Structure-activity relationships for the antimycobacterial activity of this compound class were established. THIQs which were able to inhibit multidrug efflux in M. aurum were also identified, with initial insights made into the structural features associated with efflux inhibition. In addition, four THIQs were found to synergize with either rifampicin or ethambutol at low concentrations, presenting the opportunity to further develop these compounds as adjunct therapies to the existing first-line antituberculosis drug regimen.

Materials and methods

Bacterial strains, eukaryotic cell lines and culture media

The bacterial species used in this study were Mycobacterium aurum (ATCC 23366) and M. bovis BCG Pasteur (ATCC 35734). The mammalian cell lines used for cytotoxicity assays were the murine macrophage cell line RAW 264.7 (ATCC-71) and human leukemia monocytic cell line THP-1 (ATCC TIB-202). Mycobacteria were cultured in Middlebrook 7H9 broth (BD Difco™) or Middlebrook 7H10 agar media (BD Difco™) supplemented with albumin/dextrose/catalase (ADC, Remel™) or oleic acid/albumin/dextrose/catalase (OADC, BD Difco™) enrichments, respectively. Mammalian cell lines were cultured in Roswell Park Memorial Institute (RPMI) 1640 media with L-glutamine (Gibco®) supplemented with fetal bovine serum (FBS, Sigma Aldrich, Non-US origin, sterile filtered, heat-inactivated).

Synthetic methods

The procedures employed for chemical synthesis are reported in the Supplementary Information together with the relevant characterization data.

High-throughput spot culture growth inhibition assay

All compounds were dissolved in dimethyl sulfoxide (DMSO) to a concentration of 50 mg/ml. 2 µl aliquots from a 2-fold serial dilution of this stock were transferred into a 96-well microtiter plate. Isoniazid was included as a positive control and DMSO as a negative control. Middlebrook 7H10 agar medium containing 0.5% glycerol and 10% (v/v) OADC (200 µl) was dispensed into each well and allowed to solidify. A mid-logarithmic phase culture of M. aurum or M. bovis BCG was diluted in Middlebrook 7H9 broth to give a cell density of 1 x 106 cells/ml (Gupta and Bhakta, 2012) and then dispensed (2 µl, ~ 2000 cells) into each well aseptically. The plates were then incubated at 35 °C (for M. aurum) and 37 °C (for M. bovis BCG). The results were observed after 5 days for M. aurum or 14 days for M. bovis BCG. MICs were visually determined by observing the lowest concentration of each compound at which no bacterial growth could be observed. These assays were performed in biological triplicate.

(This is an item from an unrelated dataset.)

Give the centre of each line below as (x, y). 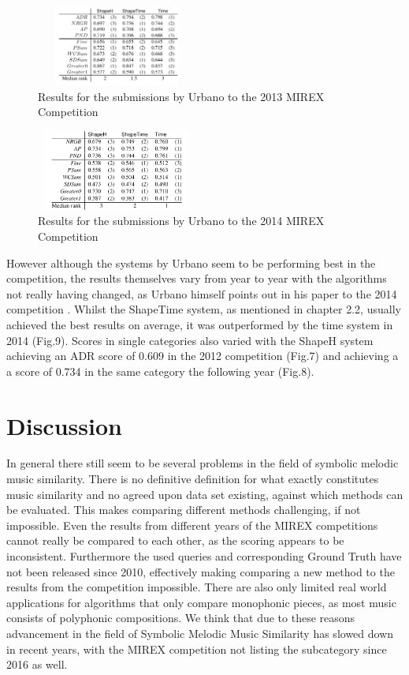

Mammalian resazurin microtiter assay

All compounds were dissolved in DMSO to a concentration of 50 mg/ml. Aliquots (2 µl) from a 2-fold serial dilution of this stock were transferred into a 96-well microtiter plate, with a DMSO-only well included as a negative control. Cultures of RAW 264.7 or THP-1 cells (5 ml), were diluted to a cell density of 5 x 105 cells/ml in RPMI and aliquots (100 µl) were then transferred into each well of the 96-well plate. One row of the 96-well plate was left without cells, as a sterility control. The cells were then incubated without shaking (37 °C, 5% CO2) for 48 hours. The spent media was removed by pipetting and the media was replaced with complete RPMI (170 µl) and resazurin solution (0.01%, 30 µl). For non-adherent THP-1 cells, the cells were pelleted by centrifugation of the 96-well plates (270 x g, 2 min) before aspiration of the media. The plates for both cell lines were then incubated for a further 24 h (37 °C, 5% CO2). Growth inhibitory concentrations (GICs) were visually determined by observing the lowest concentration of each compound at which the resazurin dye was not reduced from blue to pink. Visual determinations were confirmed by fluorescence readings (Excitation wavelength: 560 nm, Emission wavelength: 590 nm) for each plate using a BioTek® Synergy 2™ Multi-Detection Plate Reader. These assays were performed in biological triplicate.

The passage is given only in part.